ASSIGNMENT
Only the lines from the one that contains "Reasons to Believe [39, 109, 113, 121]" through the last line of the data below should be duplicated, exactly and without pictures.

○ ○ ○ ○

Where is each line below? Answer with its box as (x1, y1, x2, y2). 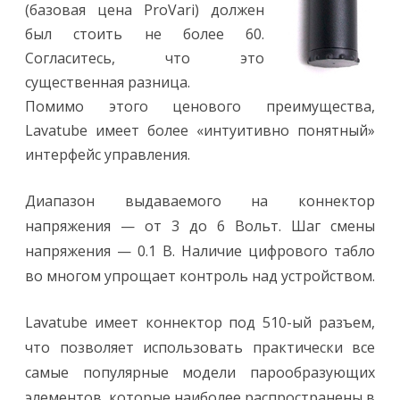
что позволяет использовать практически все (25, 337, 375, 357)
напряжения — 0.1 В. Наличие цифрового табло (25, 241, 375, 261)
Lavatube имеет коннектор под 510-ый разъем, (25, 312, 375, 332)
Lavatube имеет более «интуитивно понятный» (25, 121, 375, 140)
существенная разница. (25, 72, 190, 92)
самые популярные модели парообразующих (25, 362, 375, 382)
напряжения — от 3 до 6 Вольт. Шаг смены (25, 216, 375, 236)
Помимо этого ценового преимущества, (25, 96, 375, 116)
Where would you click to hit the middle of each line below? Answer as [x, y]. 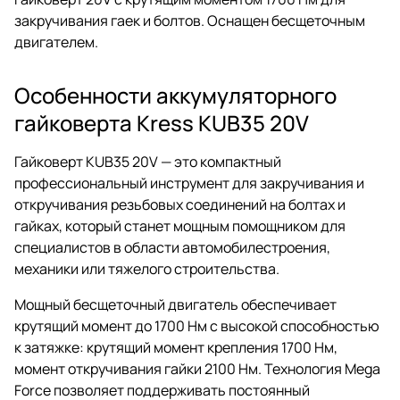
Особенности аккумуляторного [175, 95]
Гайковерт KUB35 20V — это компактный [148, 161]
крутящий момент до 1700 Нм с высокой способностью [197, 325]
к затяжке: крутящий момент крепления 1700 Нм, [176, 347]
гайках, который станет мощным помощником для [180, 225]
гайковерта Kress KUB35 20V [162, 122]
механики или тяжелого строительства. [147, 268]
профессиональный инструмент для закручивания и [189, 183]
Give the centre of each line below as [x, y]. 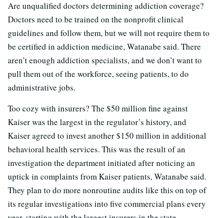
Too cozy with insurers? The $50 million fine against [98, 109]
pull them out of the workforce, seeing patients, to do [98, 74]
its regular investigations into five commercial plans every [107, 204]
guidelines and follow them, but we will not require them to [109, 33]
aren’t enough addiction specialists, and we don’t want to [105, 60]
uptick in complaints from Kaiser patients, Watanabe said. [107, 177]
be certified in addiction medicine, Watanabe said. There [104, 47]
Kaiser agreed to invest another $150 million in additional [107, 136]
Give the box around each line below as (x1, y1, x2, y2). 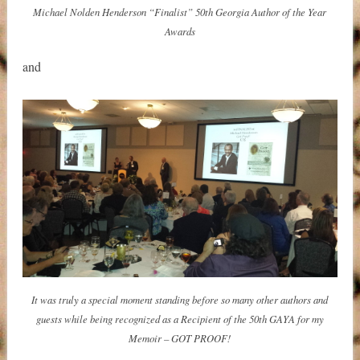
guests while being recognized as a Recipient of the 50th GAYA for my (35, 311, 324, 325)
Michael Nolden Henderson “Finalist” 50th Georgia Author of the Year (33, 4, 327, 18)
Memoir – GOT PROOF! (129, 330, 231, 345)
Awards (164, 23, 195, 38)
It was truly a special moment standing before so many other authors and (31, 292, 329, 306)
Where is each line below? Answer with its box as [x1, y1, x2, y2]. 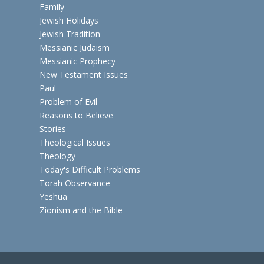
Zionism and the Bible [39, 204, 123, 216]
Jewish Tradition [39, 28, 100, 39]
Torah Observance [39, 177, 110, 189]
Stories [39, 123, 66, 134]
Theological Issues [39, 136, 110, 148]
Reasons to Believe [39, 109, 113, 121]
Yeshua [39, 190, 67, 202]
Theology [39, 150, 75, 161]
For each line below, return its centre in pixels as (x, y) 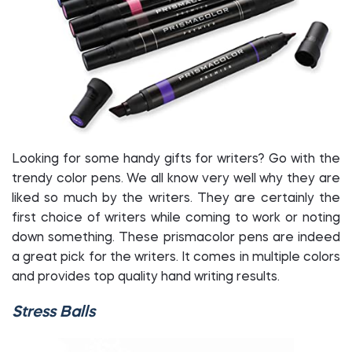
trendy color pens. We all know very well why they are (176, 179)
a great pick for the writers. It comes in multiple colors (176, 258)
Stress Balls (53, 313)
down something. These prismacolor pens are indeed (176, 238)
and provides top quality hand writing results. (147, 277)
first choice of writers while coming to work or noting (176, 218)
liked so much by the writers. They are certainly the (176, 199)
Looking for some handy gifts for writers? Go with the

○ ○ ○ ○

YOUR RESPONSE
Reasons to Believe [39, 109, 113, 121]
Yeshua [39, 190, 67, 202]
Theology [39, 150, 75, 161]
For each line below, return its centre in pixels as (x, y) 
trendy color pens. We all know very well why they are (176, 179)
a great pick for the writers. It comes in multiple colors (176, 258)
Stress Balls (53, 313)
down something. These prismacolor pens are indeed (176, 238)
and provides top quality hand writing results. (147, 277)
first choice of writers while coming to work or noting (176, 218)
liked so much by the writers. They are certainly the (176, 199)
Looking for some handy gifts for writers? Go with the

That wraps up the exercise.